This project makes a wonderful (not to mention impressive) gift and is great for displaying a summer photo. You will need:

* white Sculpey clay or other white polymer clay (get a 1.75 lb. package, and you can make more than one frame) * waxed paper * rolling pin * plastic knife * various small shells and starfish * metal picture hanger (the kind with teeth) * sponge (a natural sponge works especially well) * paper cup or plate * foam paintbrush * aqua colored acrylic paint * hot glue gun or white craft glue * photograph

Here's what you do:

1) Knead the clay until it's soft enough to work with. Place clay on a clean piece of waxed paper, and (using a rolling pin) roll it into the shape of a frame. To keep your rolling pin clean, put another piece of waxed paper on top of the clay. With the plastic knife, cut out a center opening for your photo, and trim the frame to the exact shape you want it.

2) Carefully and firmly, press the shells into the clay, and then remove them. You can use the same shell more than once. It's good if you can avoid making a significant impression in front of where the photo hanger will end up going so the photo hanger won't pierce all the way through. Make sure you press firmly enough so you make a distinct impression with the shells, but be sure not to press so hard that the shell cuts all the way through the clay!

3) Add texture by dabbing/gently pressing a dry sponge around the entire surface of the frame. Press the sponge just firmly enough to texturize the clay surface; you don't want to make an impression anywhere near as deep as those made by the shells.

4) Bake the frame (shell side up) in a preheated oven according to the directions on the package.

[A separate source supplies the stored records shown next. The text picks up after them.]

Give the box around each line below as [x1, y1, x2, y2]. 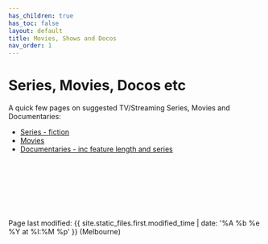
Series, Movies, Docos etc [8, 77, 187, 95]
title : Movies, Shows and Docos [8, 34, 117, 43]
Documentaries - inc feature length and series [19, 144, 173, 154]
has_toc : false [8, 19, 60, 27]
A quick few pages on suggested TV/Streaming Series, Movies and [8, 103, 231, 113]
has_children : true [8, 11, 74, 20]
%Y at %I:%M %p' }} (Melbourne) [8, 227, 121, 237]
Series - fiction [19, 127, 70, 137]
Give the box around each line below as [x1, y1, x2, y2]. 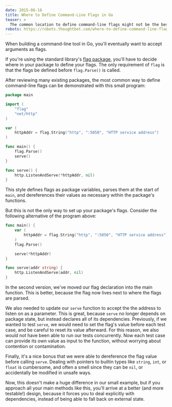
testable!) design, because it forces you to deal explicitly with [5, 391, 135, 396]
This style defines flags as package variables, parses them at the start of [5, 187, 159, 193]
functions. [5, 197, 27, 203]
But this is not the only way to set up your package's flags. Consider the [5, 208, 157, 214]
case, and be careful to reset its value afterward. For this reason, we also [5, 327, 159, 333]
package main [5, 92, 33, 98]
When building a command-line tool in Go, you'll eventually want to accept [5, 41, 162, 47]
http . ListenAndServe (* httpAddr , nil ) [14, 173, 95, 178]
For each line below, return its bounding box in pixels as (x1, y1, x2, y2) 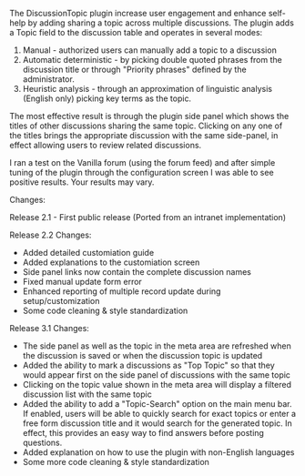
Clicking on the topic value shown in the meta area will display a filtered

5) Remove the frame from the oven. Carefully (remember the frame is still fragile and hot) transfer it to a wire rack (still shell side up), and insert the picture hanger into the center top of the backside of the frame. Let it cool for 20 minutes on the rack.

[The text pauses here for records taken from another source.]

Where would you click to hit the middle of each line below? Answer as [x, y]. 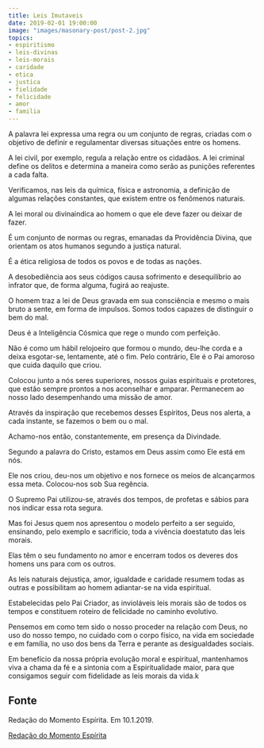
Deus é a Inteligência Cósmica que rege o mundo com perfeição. [114, 333]
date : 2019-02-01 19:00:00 [53, 23]
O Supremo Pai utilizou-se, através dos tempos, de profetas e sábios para [129, 499]
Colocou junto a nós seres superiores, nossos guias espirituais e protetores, [132, 380]
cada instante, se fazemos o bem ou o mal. [78, 421]
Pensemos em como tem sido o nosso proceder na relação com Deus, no [128, 627]
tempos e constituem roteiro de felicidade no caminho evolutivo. [113, 611]
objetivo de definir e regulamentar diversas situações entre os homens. [124, 142]

6) When the frame has cooled, you're ready to paint it! Put some of the acrylic paint into a paper cup (or onto a paper plate), and use the foam brush to neatly paint the whole front surface of the frame. Be sure not to get paint on the impressions; these will remain white. Let the paint dry for 15 minutes. If you wish, you can do a second coat of paint once the first has dried; let the (optional) second coat dry, too.

7) Now it's time to attach your photo to the frame. Put a line of hot glue or craft glue on the back side of the frame all around the center opening. Place the photograph so it shows through the center opening (when looking at it from the front) exactly as you want it. Press the photo in place so it adheres to the back side of the frame. Let it dry.

8) Hang your beautifully framed picture, or give it to someone as a gift!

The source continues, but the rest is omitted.